New York City non è un semplice set a cielo aperto, suggestivo, caotico e babilonico. New York è uno “stato della mente”, una condizione emotiva, generazionale, sentimentale che affligge chi ci vive e chi aspira a stabilirsi lì. Figuriamoci chi c’è nato, come Noah Baumbach, di Brooklyn, uno dei cineasti indipendenti più promettenti dell’ultimo decennio- insieme a Wes Anderson, col quale ha spesso collaborato- che cerca fin dai suoi esordi cinematografici di inserire nei propri lavori un’auto- riflessione profonda sul proprio mondo e sui personaggi che lo popolano, frugando tra i suoi ricordi.
Mistress America, il suo ultimo lavoro, è l’erede di una lunga tradizione di commedie sentimental- nevrotiche ambientate della grande mela, ispirato ai film anni ’80 sulla scia di Cercasi Susan Disperatamente o Qualcosa di Travolgente, aggiornato però in chiave 2.0 al linguaggio di Twitter, dei social, della crisi economica e del default.

L’interessante accostamento compiuto dalla Gerwig e da Baumbach con il romanzo cult di Fitzgerald Il Grande Gatsby è quanto mai opportuno: come Nick Carraway e Jay Gatsby, anche Tracy in un primissimo momento rimane affascinata da questa donna, una sorta di proiezione di cosa potrebbe diventare in fieri nella sua vita se solo riuscisse a capire davvero che strada seguire, trovando il coraggio necessario.

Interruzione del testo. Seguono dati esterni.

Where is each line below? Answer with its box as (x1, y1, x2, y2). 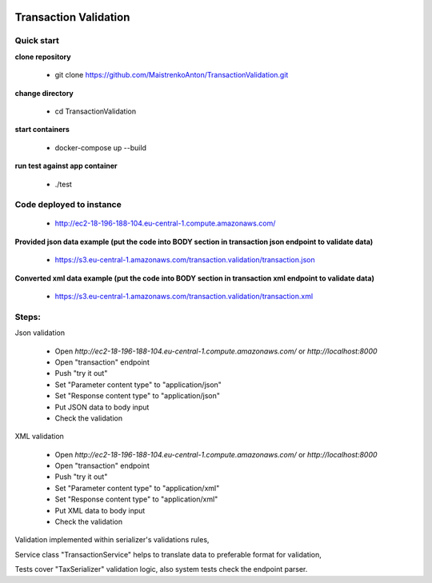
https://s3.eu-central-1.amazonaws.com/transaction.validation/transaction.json (54, 255, 315, 265)
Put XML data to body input (54, 505, 146, 515)
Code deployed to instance (14, 199, 122, 210)
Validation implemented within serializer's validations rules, (14, 535, 210, 545)
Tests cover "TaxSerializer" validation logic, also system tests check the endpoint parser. (14, 565, 308, 574)
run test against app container (14, 161, 118, 171)
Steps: (14, 311, 42, 322)
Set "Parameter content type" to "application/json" (54, 380, 222, 389)
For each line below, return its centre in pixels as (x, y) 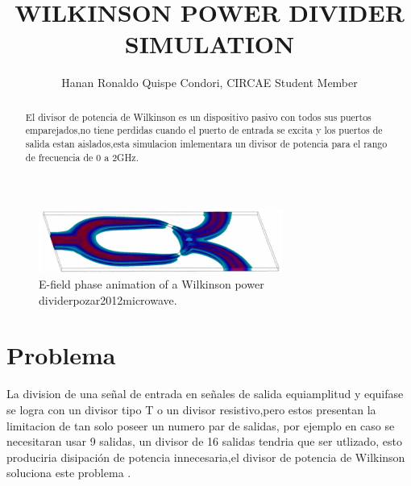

Ma solo conoscendola in modo approfondito capisce che non tutto è come sembra, e che la vita patinata e rutilante che Brooke ha costruito intorno a sé altro non è che una bolla, un porto- franco sicuro in cui approdare per ripararsi dall’esistenza. Ognuna delle due donne aiuta l’altra ad emergere dal proprio guscio, ad elaborare il proprio dolore e le paure che nascondono, affrontando l’esistenza e tutti gli imprevedibili cambiamenti disseminati lungo il cammino che le aspetta.